* [TO DO]: Lines below that include the word "bottle" should each be copied.

* [AVAILABLE DATA]:

BEGIN

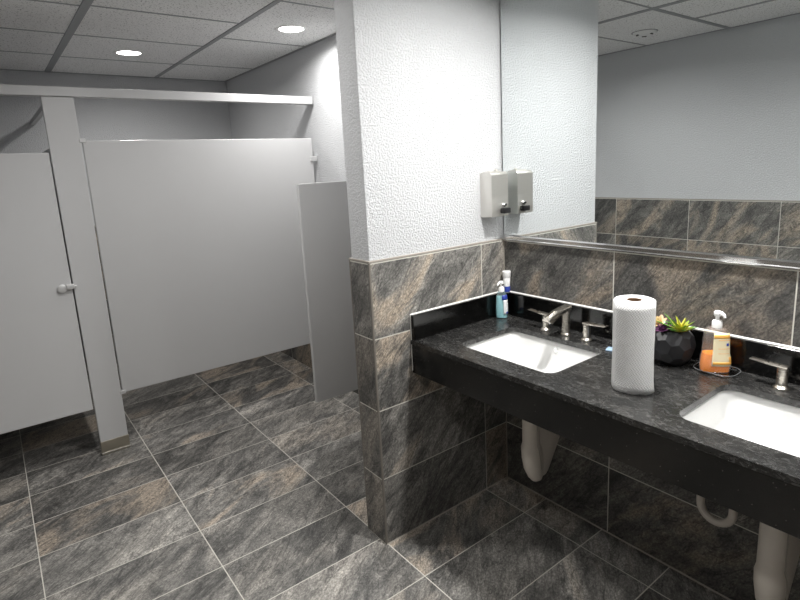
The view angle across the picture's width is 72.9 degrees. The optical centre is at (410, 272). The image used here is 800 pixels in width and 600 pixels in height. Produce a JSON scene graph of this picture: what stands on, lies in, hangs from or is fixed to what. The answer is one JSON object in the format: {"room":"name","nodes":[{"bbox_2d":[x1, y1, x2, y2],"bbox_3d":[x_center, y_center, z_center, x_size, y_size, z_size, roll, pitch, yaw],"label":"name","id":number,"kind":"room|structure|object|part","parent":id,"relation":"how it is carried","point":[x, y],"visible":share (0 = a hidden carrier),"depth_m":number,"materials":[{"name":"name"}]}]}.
{"room":"public restroom","nodes":[
{"label":"public restroom","id":0,"kind":"room"},
{"bbox_2d":[0,70,231,375],"bbox_3d":[-2.603,-0.380,4.503,2.648,2.446,0.122,-11,14,-37],"label":"wall","id":1,"kind":"structure","parent":0,"point":[97,119],"depth_m":4.45,"materials":[{"name":"white paint"}]},
{"bbox_2d":[0,0,335,81],"bbox_3d":[-0.700,-1.205,1.780,2.650,0.084,6.500,-11,14,-37],"label":"ceiling","id":2,"kind":"structure","parent":0,"point":[204,40],"depth_m":3.21,"materials":[{"name":"tile"}]},
{"bbox_2d":[113,50,144,55],"bbox_3d":[-1.887,-1.476,3.637,0.196,0.008,0.196,-11,14,-37],"label":"recessed light","id":3,"kind":"object","parent":2,"relation":"in","point":[117,52],"visible":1,"depth_m":3.63,"materials":[{"name":"white plastic"}]},
{"bbox_2d":[275,25,307,32],"bbox_3d":[-0.709,-1.454,3.233,0.196,0.008,0.196,-11,14,-37],"label":"recessed light","id":4,"kind":"object","parent":2,"relation":"in","point":[284,28],"visible":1,"depth_m":3.23,"materials":[{"name":"white"}]},
{"bbox_2d":[0,351,726,599],"bbox_3d":[-0.579,1.242,2.264,2.650,0.060,6.500,-11,14,-37],"label":"floor","id":5,"kind":"structure","parent":0,"point":[232,482],"depth_m":2.52,"materials":[{"name":"tile"}]},
{"bbox_2d":[0,84,316,454],"bbox_3d":[-2.058,-0.100,3.852,2.397,2.096,1.634,-11,14,-37],"label":"partition","id":6,"kind":"object","parent":5,"relation":"on","point":[200,247],"depth_m":3.21,"materials":[{"name":"metal"}]},
{"bbox_3d":[-2.381,-1.036,3.496,0.030,0.031,1.558,-11,14,-37],"label":"brace rail","id":7,"kind":"part","parent":6,"relation":"part of","materials":[{"name":"grey metal"}]},
{"bbox_3d":[-2.130,0.127,2.839,0.616,1.463,0.025,-11,14,-37],"label":"stall door","id":8,"kind":"part","parent":6,"relation":"part of","materials":[{"name":"grey metal"}]},
{"bbox_3d":[-1.913,0.088,2.977,0.046,0.046,0.019,-11,14,-37],"label":"latch knob","id":9,"kind":"part","parent":6,"relation":"part of","materials":[{"name":"silver metal"}]},
{"bbox_3d":[-2.321,-0.090,3.685,0.025,1.469,1.569,-11,14,-37],"label":"divider panel","id":10,"kind":"part","parent":6,"relation":"part of","materials":[{"name":"grey metal"}]},
{"bbox_3d":[-1.212,-0.113,3.526,1.398,1.469,0.025,-11,14,-37],"label":"panel","id":11,"kind":"part","parent":6,"relation":"part of","materials":[{"name":"grey metal"}]},
{"bbox_2d":[334,0,506,543],"bbox_3d":[0.100,-0.095,2.386,0.774,2.446,0.147,-11,14,-37],"label":"wall","id":12,"kind":"structure","parent":0,"point":[420,80],"depth_m":2.26,"materials":[{"name":"white paint"}]},
{"bbox_3d":[0.096,-0.108,2.380,0.766,0.007,0.147,-11,14,-37],"label":"tile edge trim","id":13,"kind":"part","parent":12,"relation":"part of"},
{"bbox_2d":[411,292,504,340],"bbox_3d":[0.236,0.184,2.430,0.576,0.108,0.020,-11,14,-37],"label":"backsplash","id":14,"kind":"structure","parent":12,"relation":"attached to","point":[442,319],"depth_m":2.38,"materials":[{"name":"black stone"}]},
{"bbox_2d":[480,169,510,217],"bbox_3d":[0.386,-0.356,2.424,0.107,0.211,0.099,-11,14,-37],"label":"soap dispenser","id":15,"kind":"object","parent":12,"relation":"attached to","point":[493,184],"visible":1,"depth_m":2.40,"materials":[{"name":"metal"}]},
{"bbox_3d":[0.400,-0.344,2.410,0.107,0.184,0.004,-11,14,-37],"label":"plate","id":16,"kind":"part","parent":15,"relation":"part of","materials":[{"name":"metal"}]},
{"bbox_2d":[226,11,799,599],"bbox_3d":[0.387,-0.176,2.725,0.130,2.446,6.380,-11,14,-37],"label":"wall","id":17,"kind":"structure","parent":0,"point":[658,517],"depth_m":2.20,"materials":[{"name":"white paint"}]},
{"bbox_2d":[296,181,357,402],"bbox_3d":[-0.332,0.090,3.152,0.596,1.234,0.036,-11,14,-37],"label":"screen","id":18,"kind":"object","parent":17,"relation":"attached to","point":[322,206],"visible":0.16,"depth_m":3.04,"materials":[{"name":"grey metal"}]},
{"bbox_2d":[521,420,559,481],"bbox_3d":[0.588,0.644,2.267,0.333,0.420,0.083,-11,14,-37],"label":"pipe cover","id":19,"kind":"object","parent":17,"relation":"attached to","point":[538,446],"visible":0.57,"depth_m":2.19,"materials":[{"name":"white vinyl"}]},
{"bbox_2d":[387,240,730,599],"bbox_3d":[1.063,0.688,1.316,0.765,1.234,2.900,-11,14,-37],"label":"trim","id":20,"kind":"structure","parent":17,"relation":"attached to","point":[727,598],"depth_m":2.44,"materials":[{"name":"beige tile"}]},
{"bbox_2d":[410,291,799,538],"bbox_3d":[0.841,0.375,1.681,0.580,0.258,1.980,-11,14,-37],"label":"countertop","id":21,"kind":"structure","parent":17,"relation":"attached to","point":[578,403],"depth_m":1.69,"materials":[{"name":"black stone"}]},
{"bbox_2d":[496,281,507,317],"bbox_3d":[0.425,0.124,2.514,0.057,0.175,0.051,1,12,17],"label":"soap bottle","id":22,"kind":"object","parent":21,"relation":"on","point":[501,300],"visible":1,"depth_m":2.50,"materials":[{"name":"teal plastic"}]},
{"bbox_2d":[502,294,507,313],"bbox_3d":[0.427,0.147,2.522,0.054,0.127,0.059,-11,14,-37],"label":"label","id":23,"kind":"object","parent":22,"relation":"on","point":[504,297],"depth_m":2.50,"materials":[{"name":"white paper"}]},
{"bbox_2d":[502,270,510,292],"bbox_3d":[0.456,0.042,2.556,0.040,0.102,0.040,-11,14,-37],"label":"lotion bottle","id":24,"kind":"object","parent":21,"relation":"on","point":[506,274],"visible":0.94,"depth_m":2.54,"materials":[{"name":"white plastic"}]},
{"bbox_2d":[503,278,509,292],"bbox_3d":[0.456,0.056,2.559,0.035,0.072,0.035,-11,14,-37],"label":"label","id":25,"kind":"object","parent":24,"relation":"on","point":[506,285],"depth_m":2.55,"materials":[{"name":"white paper"}]},
{"bbox_2d":[465,332,598,372],"bbox_3d":[0.470,0.379,2.130,0.382,0.138,0.510,-11,14,-37],"label":"sink","id":26,"kind":"object","parent":21,"relation":"in","point":[536,353],"visible":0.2,"depth_m":2.30,"materials":[{"name":"white ceramic"}]},
{"bbox_2d":[528,304,607,341],"bbox_3d":[0.598,0.204,2.199,0.154,0.125,0.381,-11,14,-37],"label":"faucet","id":27,"kind":"object","parent":21,"relation":"on","point":[550,318],"visible":1,"depth_m":2.19,"materials":[{"name":"silver metal"}]},
{"bbox_3d":[0.554,0.169,2.336,0.024,0.011,0.104,-11,14,-37],"label":"lever","id":28,"kind":"part","parent":27,"relation":"part of","materials":[{"name":"silver metal"}]},
{"bbox_3d":[0.579,0.212,2.315,0.044,0.066,0.044,-11,14,-37],"label":"handle","id":29,"kind":"part","parent":27,"relation":"part of","materials":[{"name":"silver metal"}]},
{"bbox_3d":[0.595,0.169,2.190,0.150,0.053,0.033,-11,14,-37],"label":"spout arm","id":30,"kind":"part","parent":27,"relation":"part of","materials":[{"name":"silver metal"}]},
{"bbox_3d":[0.642,0.200,2.233,0.042,0.116,0.042,-11,14,-37],"label":"spout","id":31,"kind":"part","parent":27,"relation":"part of","materials":[{"name":"silver metal"}]},
{"bbox_3d":[0.704,0.237,2.157,0.044,0.066,0.044,-11,14,-37],"label":"handle","id":32,"kind":"part","parent":27,"relation":"part of","materials":[{"name":"silver metal"}]},
{"bbox_3d":[0.725,0.203,2.121,0.024,0.011,0.104,-11,14,-37],"label":"lever","id":33,"kind":"part","parent":27,"relation":"part of","materials":[{"name":"silver metal"}]},
{"bbox_2d":[611,295,655,394],"bbox_3d":[0.691,0.222,1.679,0.122,0.290,0.124,-1,11,10],"label":"paper towel roll","id":34,"kind":"object","parent":21,"relation":"on","point":[634,316],"visible":1,"depth_m":1.63,"materials":[{"name":"white paper"}]},
{"bbox_2d":[654,313,697,365],"bbox_3d":[0.907,0.225,1.869,0.151,0.182,0.158,-5,11,-12],"label":"potted plant","id":35,"kind":"object","parent":21,"relation":"on","point":[675,345],"visible":0.86,"depth_m":1.83,"materials":[{"name":"black ceramic"}]},
{"bbox_3d":[0.909,0.252,1.880,0.144,0.124,0.148,-11,14,-37],"label":"pot","id":36,"kind":"part","parent":35,"relation":"part of","materials":[{"name":"black ceramic"}]},
{"bbox_2d":[682,391,799,456],"bbox_3d":[1.011,0.488,1.446,0.382,0.138,0.510,-11,14,-37],"label":"sink","id":37,"kind":"object","parent":21,"relation":"in","point":[772,424],"visible":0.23,"depth_m":1.64,"materials":[{"name":"white ceramic"}]},
{"bbox_2d":[749,356,789,390],"bbox_3d":[1.145,0.311,1.523,0.154,0.125,0.381,-11,14,-37],"label":"faucet","id":38,"kind":"object","parent":21,"relation":"on","point":[782,372],"visible":1,"depth_m":1.63,"materials":[{"name":"silver metal"}]},
{"bbox_3d":[1.101,0.276,1.661,0.024,0.011,0.104,-11,14,-37],"label":"lever","id":39,"kind":"part","parent":38,"relation":"part of","materials":[{"name":"silver metal"}]},
{"bbox_3d":[1.125,0.319,1.639,0.044,0.066,0.044,-11,14,-37],"label":"handle","id":40,"kind":"part","parent":38,"relation":"part of","materials":[{"name":"silver metal"}]},
{"bbox_3d":[1.017,0.321,1.797,0.102,0.009,0.132,-11,14,-37],"label":"soap tray","id":41,"kind":"object","parent":21,"relation":"on","visible":0},
{"bbox_2d":[700,310,730,372],"bbox_3d":[1.000,0.224,1.770,0.091,0.206,0.056,0,11,12],"label":"soap bottle","id":42,"kind":"object","parent":41,"relation":"on","point":[718,359],"visible":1,"depth_m":1.75,"materials":[{"name":"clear plastic"}]},
{"bbox_2d":[711,333,730,366],"bbox_3d":[1.001,0.250,1.775,0.082,0.152,0.088,-11,14,-37],"label":"label","id":43,"kind":"object","parent":42,"relation":"on","point":[720,354],"depth_m":1.75,"materials":[{"name":"beige paper"}]},
{"bbox_2d":[500,0,799,269],"bbox_3d":[1.119,-0.596,1.540,0.022,1.185,2.298,-11,14,-37],"label":"wall mirror","id":44,"kind":"object","parent":17,"relation":"attached to","point":[670,128],"visible":1,"depth_m":1.90,"materials":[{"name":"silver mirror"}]},
{"bbox_2d":[505,292,799,384],"bbox_3d":[1.064,0.263,1.826,0.020,0.108,1.958,-11,14,-37],"label":"backsplash","id":45,"kind":"structure","parent":17,"relation":"attached to","point":[741,349],"depth_m":1.87,"materials":[{"name":"black stone"}]},
{"bbox_2d":[696,495,737,527],"bbox_3d":[1.072,0.666,1.846,0.116,0.390,0.138,-11,14,-37],"label":"drain pipe","id":46,"kind":"object","parent":17,"relation":"attached to","point":[732,516],"visible":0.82,"depth_m":1.85,"materials":[{"name":"white plastic"}]},
{"bbox_2d":[753,522,799,599],"bbox_3d":[1.119,0.788,1.605,0.333,0.420,0.083,-11,14,-37],"label":"pipe cover","id":47,"kind":"object","parent":17,"relation":"attached to","point":[778,552],"visible":0.67,"depth_m":1.51,"materials":[{"name":"white vinyl plastic"}]}
]}

END

* [RESULT]:
{"bbox_2d":[496,281,507,317],"bbox_3d":[0.425,0.124,2.514,0.057,0.175,0.051,1,12,17],"label":"soap bottle","id":22,"kind":"object","parent":21,"relation":"on","point":[501,300],"visible":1,"depth_m":2.50,"materials":[{"name":"teal plastic"}]},
{"bbox_2d":[502,270,510,292],"bbox_3d":[0.456,0.042,2.556,0.040,0.102,0.040,-11,14,-37],"label":"lotion bottle","id":24,"kind":"object","parent":21,"relation":"on","point":[506,274],"visible":0.94,"depth_m":2.54,"materials":[{"name":"white plastic"}]},
{"bbox_2d":[700,310,730,372],"bbox_3d":[1.000,0.224,1.770,0.091,0.206,0.056,0,11,12],"label":"soap bottle","id":42,"kind":"object","parent":41,"relation":"on","point":[718,359],"visible":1,"depth_m":1.75,"materials":[{"name":"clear plastic"}]},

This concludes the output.